Stamping out - aqueous adhesives The most successful tear mends, in terms of maintaining an undisturbed media layer,

were made with wheat starch paste alone, without preparing the tear edges with solvents.

These mends appeared lighter at the joined edges, but did not cause tidelines or

lightening beyond the join.

Image 3: Tear mends using wheat starch paste with solvent masks: control (wheat starch paste alone with no solvent), ethanol, benzyl alcohol, D4

Image 4: Tear mends using methylcellulose with solvent masks: control (methylcellulose alone with no solvent), ethanol, benzyl alcohol, D4

Methylcellulose, without the aid of solvents, both darkened and lightened the areas along

the join, but did not cause tidelines.

Samples treated with ethanol dried with dark tidelines surrounding a ligher area near the

mend. Mends made with wheat starch paste created sharp tidelines close to the join, while

mends using methylcellulose created tidelines that were more diffuse and further from the

join.

Treatment of the tear edge with benzyl alcohol caused lightening near the join that faded

into undisturbed media without hard tide lines. Results using benzyl alcohol followed by

wheat starch paste were much lighter very close to the join than those made with

methylcellulose, and resulted in the most visible mends.

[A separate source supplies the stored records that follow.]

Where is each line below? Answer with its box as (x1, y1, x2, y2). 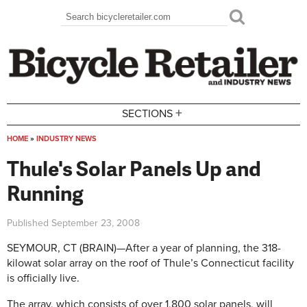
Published (7, 217, 51, 229)
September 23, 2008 (51, 217, 140, 229)
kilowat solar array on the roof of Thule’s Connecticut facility (7, 256, 294, 270)
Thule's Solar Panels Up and (7, 153, 261, 182)
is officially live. (7, 271, 79, 285)
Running (7, 177, 84, 207)
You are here (7, 143, 92, 164)
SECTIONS (122, 107, 173, 121)

D4 had little visual effect on tear mends with either adhesive. Mends made using D4

followed by wheat starch paste appeared slightly lighter at the join than mends made

using wheat starch paste alone. The solvent appeared to have a slight ability to prevent

darkening at the join using methylcellulose as an adhesive; however, there was lightening

very close to the join that seemed to be related to treatment of the tear edges with D4.

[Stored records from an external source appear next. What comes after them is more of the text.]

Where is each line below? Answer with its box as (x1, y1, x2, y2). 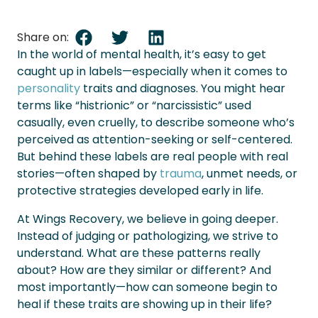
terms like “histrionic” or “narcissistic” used (17, 97, 251, 114)
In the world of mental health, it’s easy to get (17, 46, 266, 62)
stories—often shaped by (17, 165, 160, 182)
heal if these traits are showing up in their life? (17, 296, 272, 312)
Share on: (17, 29, 69, 45)
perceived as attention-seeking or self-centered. (17, 131, 292, 148)
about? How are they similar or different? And (17, 262, 271, 278)
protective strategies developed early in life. (17, 182, 263, 199)

An unanticipated result was the apparent impermanence of the dyes with quick fading,

possibly as a result of oxidation of one or both of the colorants. Mended samples that

dried under small squares of blotter were protected from fading that occurred on

uncovered portions of the samples. The effect can be seen in Images 3 and 4 where hard

transitions from dark to light surround each mend.

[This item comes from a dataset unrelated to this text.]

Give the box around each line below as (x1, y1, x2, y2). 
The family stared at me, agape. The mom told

Conclusion The experiment tested the suitability of three solvents for preventing movement of

soluble colorants in paper objects during tear mends, with special attention paid to a

cyclic silicone compound octamethylcyclotetrasiloxane, or D4. D4 was the only solvent

tested that did not cause disruption of water sensitive media when grossly applied. All

solvents tested failed to “hold in place” design media during application of water. Ethanol

and benzyl alcohol accentuated the disturbance while D4 had little effect. The colorant

used to prepare samples, McCormick Red Food Color, faded quickly. A more permanent

dye would be preferable for creating samples that can be referenced over time. Future

testing will use gas chromatography mass spectroscopy to examine the retention time of

D4 in paper substrates.

Bibliography Acros Organics BVBA. 2009. Material safety data sheet 98914. July 20 2009. Fair Lawn, NJ. Banik, Gerhard. and Irene Bruckle. 2011. Paper and water: a guide for conservators. Boston: Elsevier. Cyclododecane: Technical Note on Some Uses in Paper and Objects Conservation Irene Brückle, Jonathan Thornton, Kimberly Nichols and Gerri Strickler Journal of the American Institute for Conservation , Vol. 38, No. 2 (Summer, 1999) , pp. 162-175 Fiske, B. 2013. Personal Communication. Instructor, Winterthur and University of Delaware Art Conservation Program (retired), Winterthur, DE. Ford, J. 2013. Claymont mural cleaning instructions. Winterthur and University of Delaware Art Conservation Program, Winterthur, DE. Hartman, D. 2013. Mural cleaning how-to, Winterthur and University of Delaware Art Conservation Program, Winterthur, DE. Irving, J. 2013. Personal Communication. Instructor, Winterthur and University of Delaware Art Conservation Program, Winterthur, DE. Momentive Specialty Chemicals Inc. 2012. Product stewardship summary sheet: octamethylcyclotetrasiloxane (D4). September 12. Columbus, Ohio. Wolbers, R. 2013. Personal Communication. Art Conservation Department, University of Delaware, Newark, DE.